E o Leão?

Finalmente separei um tempo para ler com mais dedicação o conto de Ivain, o cavaleiro do Leão. Para quem tem boa memória, era um dos candidatos a post na enquete que fiz há um ano e meio; acho que isso basta para dizer até que ponto o livro não se encaixou nos meus horários. Para falar a verdade, tenho lido muito pouco ultimamente. Preciso retomar esse costume. Parece que a lista de coisas que deixo de fazer só cresce. Tanto é assim, que tem caixas de DVDs (seriados e minisséries) que ainda estão com o plástico. Na prateleira, mas com o plástico.

O que posso contar hoje é que a história de Ivain (ou Yvain, ou Owein) é uma das mais chatas que já li. Sério. Muita enrolação, muito lero-lero e pouca trama. Diálogos intermináveis, que se estendem por páginas e terminam onde começaram. Não me animou até agora, mas vou terminar de ler. Acho que o mais frustrante é que o nome da história é o tal do "Cavaleiro do Leão", mas tive que ler 70% do conto para o tal do leão aparecer. Por assim dizer, ou a intro ficou muito longa, ou o nome do conto não bate... Que tal chamar de "Ivain, o cavaleiro que fez um bocado de coisa e viu um leão"?

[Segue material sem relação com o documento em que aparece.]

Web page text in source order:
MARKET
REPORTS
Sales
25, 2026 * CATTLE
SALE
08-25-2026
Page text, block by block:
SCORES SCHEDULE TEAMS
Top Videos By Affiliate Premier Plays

Certo, certo... vamos deixar o Chrétien de Troyes descansar em paz, afinal ainda é um dos meus escritores favoritos. Este livro traz (de novo!!) uma história de amor cortés, só que bem superficial.

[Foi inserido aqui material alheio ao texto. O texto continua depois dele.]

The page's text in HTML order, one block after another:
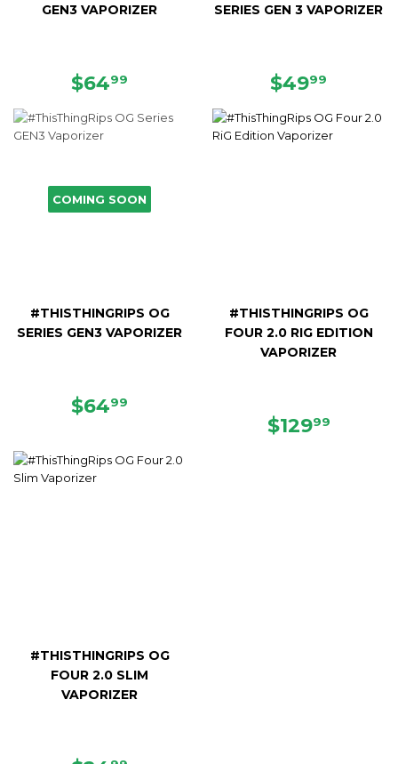
GEN3 VAPORIZER
REGULAR
$6499
SERIES GEN 3 VAPORIZER
REGULAR
$4999
COMING SOON
#THISTHINGRIPS OG
SERIES GEN3 VAPORIZER
REGULAR
$6499
#THISTHINGRIPS OG
FOUR 2.0 RIG EDITION
VAPORIZER
REGULAR
$12999
#THISTHINGRIPS OG
FOUR 2.0 SLIM
VAPORIZER

Tudo começa com uma reunião de cavaleiros na corte do Arthur, onde Sir Calogrenant (alguém conhece??) conta a pedido da rainha Guinevere sua desgraça em uma aventura ocorrida nas florestas de Broceliande: ele estava por aí cavaleirando a beça, até que encontrou um sujeito feio pra caramba cuidando de touros, enfrentando os bichos apenas com as mãos. Calogrenant se espantou desta visão, e foi perguntar para o cara se sabia de alguma aventura por aí que ele pudesse fazer. O feioso contou pra ele que na floresta tinha uma bacia de mármore com água. Do lado dela havia uma pedra enorme e brilhante, como de fosse uma esmeralda gigantesca esculpida como pilastra. o topo da pedra era enfeitado com outras pedras, e pendurada em cima delas havia uma jarra de ouro. Se ele recolhesse água da bacia com a jarra e a jogasse por cima das pedras, o tempo fechava (literalmente!) e chovia como se fosse o fim do mundo. Assim que a tormenta passava, toda a vida voltava à floresta, com pássaros cantando e tal.

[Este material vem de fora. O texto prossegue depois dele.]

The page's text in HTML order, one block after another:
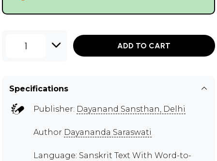
1 ADD TO CART
Specifications
Publisher: Dayanand Sansthan, Delhi
Author Dayananda Saraswati
Language: Sanskrit Text With Word-to-

Calogrenant se animou e foi ver a tal pedra, fez a caca de molhar a pedra, e choveu pacas. Assim que a chuva parou, escutou um cavaleiro vindo ao galope, totalmente armado. O cavaleiro gritou para ele: Quem sois para me desafiar! Eu sou o guardião da fonte!; e partiu pra cima do Calogrenant, o derrubou do cavalo, e levou seu cavalo embora.

O lado bom desse conto é que Calogrenant foi honesto, reconheceu que perdeu e tal... gente fina, gostei dele. Claro que todos os cavaleiros ouviram a "maravilha", e decidiram buscar a fonte. Só que Ivain não quis esperar e saiu de fininho para fazer tudo sozinho, e depois contar como foi.

Cabe dizer que o Kay está mais atacado do que nunca neste livro, asqueroso e de má índole como não lembro dele em nenhum outro livro. Estou avisando porque não sei se ele aparece em algum momento crítico da história, mas até agora somente encheu linguiça falando besteira.


Ivain combate com o defensor da fonte, miniatura de 1433.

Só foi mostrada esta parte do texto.